The main differences between a mortgage and a home loan

  1. A mortgage is issued only for the purchase of housing. In this case, the latter acts as collateral. Credit is provided for any purpose. A housing loan can be issued with or without collateral. The borrower's existing property can act as collateral.
  2. To obtain a loan, it takes less time and a standard package of documents; fewer requirements are imposed on the borrower. Getting a mortgage approved is more difficult and takes longer, and requires a down payment and insurance for the duration of the debt repayment.
  3. The interest rate on a mortgage is significantly lower than on a home loan. Repayment terms are longer, which allows you to pay off debt with less damage to the budget.
  4. If the borrower for some reason is unable to repay the debt, according to the rules of mortgage lending, the home will be sold, and the proceeds will cover the debt to the bank.

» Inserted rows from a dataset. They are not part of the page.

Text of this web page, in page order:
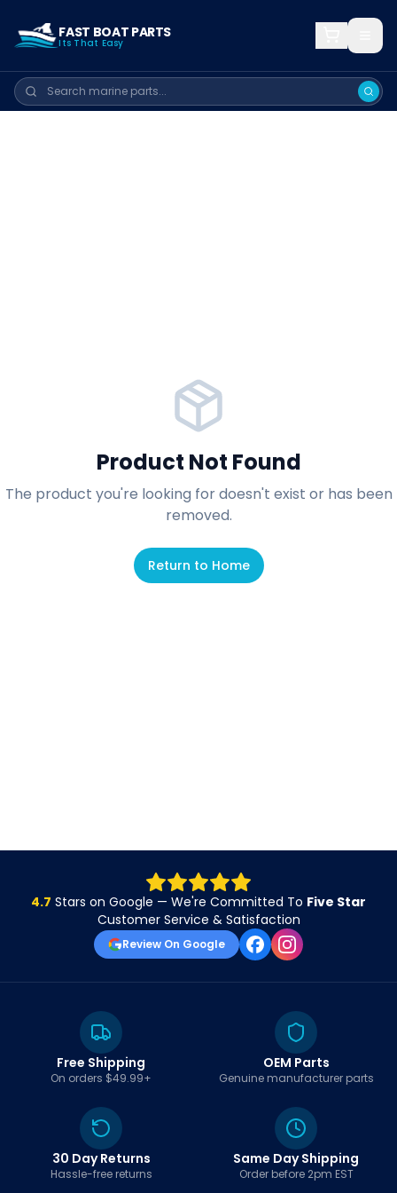
FAST BOAT PARTS
Its That Easy
Product Not Found
The product you're looking for doesn't exist or has been
removed.
Return to Home
4.7 Stars on Google — We're Committed To Five Star
Customer Service & Satisfaction
Review On Google
Free Shipping
On orders $49.99+
OEM Parts
Genuine manufacturer parts
30 Day Returns
Hassle-free returns
Same Day Shipping
Order before 2pm EST
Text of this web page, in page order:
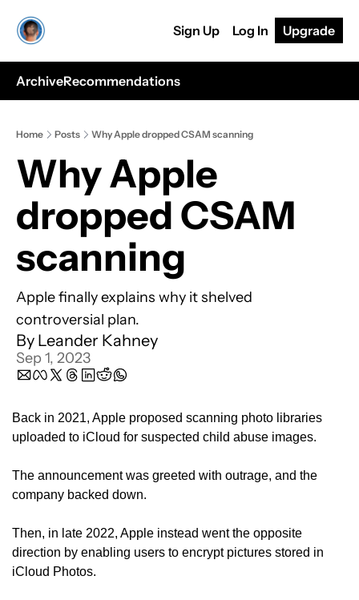
Sign Up Log In Upgrade
ArchiveRecommendations
Home Posts Why Apple dropped CSAM scanning
Why Apple
dropped CSAM
scanning
Apple finally explains why it shelved
controversial plan.
By Leander Kahney
Sep 1, 2023
Back in 2021, Apple proposed scanning photo libraries
uploaded to iCloud for suspected child abuse images.
The announcement was greeted with outrage, and the
company backed down.
Then, in late 2022, Apple instead went the opposite
direction by enabling users to encrypt pictures stored in
iCloud Photos.
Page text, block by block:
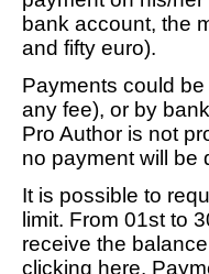
bank account, the
and fifty euro).
Payments could
any fee), or by
Pro Author is not
no payment will be
It is possible to
limit. From 01st to
receive the
clicking here.
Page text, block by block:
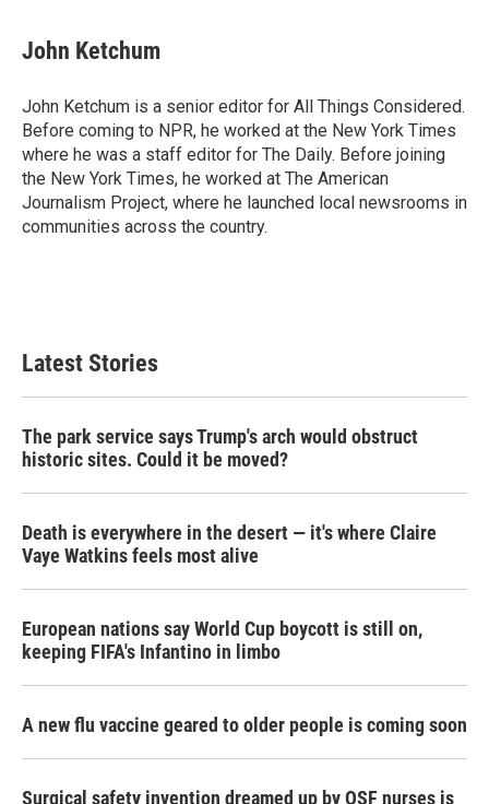
John Ketchum
John Ketchum is a senior editor for All Things Considered.
Before coming to NPR, he worked at the New York Times
where he was a staff editor for The Daily. Before joining
the New York Times, he worked at The American
Journalism Project, where he launched local newsrooms in
communities across the country.
Latest Stories
The park service says Trump's arch would obstruct
historic sites. Could it be moved?
Death is everywhere in the desert — it's where Claire
Vaye Watkins feels most alive
European nations say World Cup boycott is still on,
keeping FIFA's Infantino in limbo
A new flu vaccine geared to older people is coming soon
Surgical safety invention dreamed up by OSF nurses is

If we are talking about a home loan, then the housing remains the property of the borrower, but failure to repay the debt will lead to significant financial losses.
  5. When purchasing a home using a loan, the borrower immediately becomes the owner. When applying for a mortgage, the property becomes a person’s property only after the debt to the bank is fully repaid.

When choosing, you can contact a lawyer or a bank employee who will explain in detail all the nuances of each real estate acquisition program. You need to study the relevant literature in order to know all the intricacies of applying for a loan from a bank. The main differences between the two types of lending are quite simple and understandable.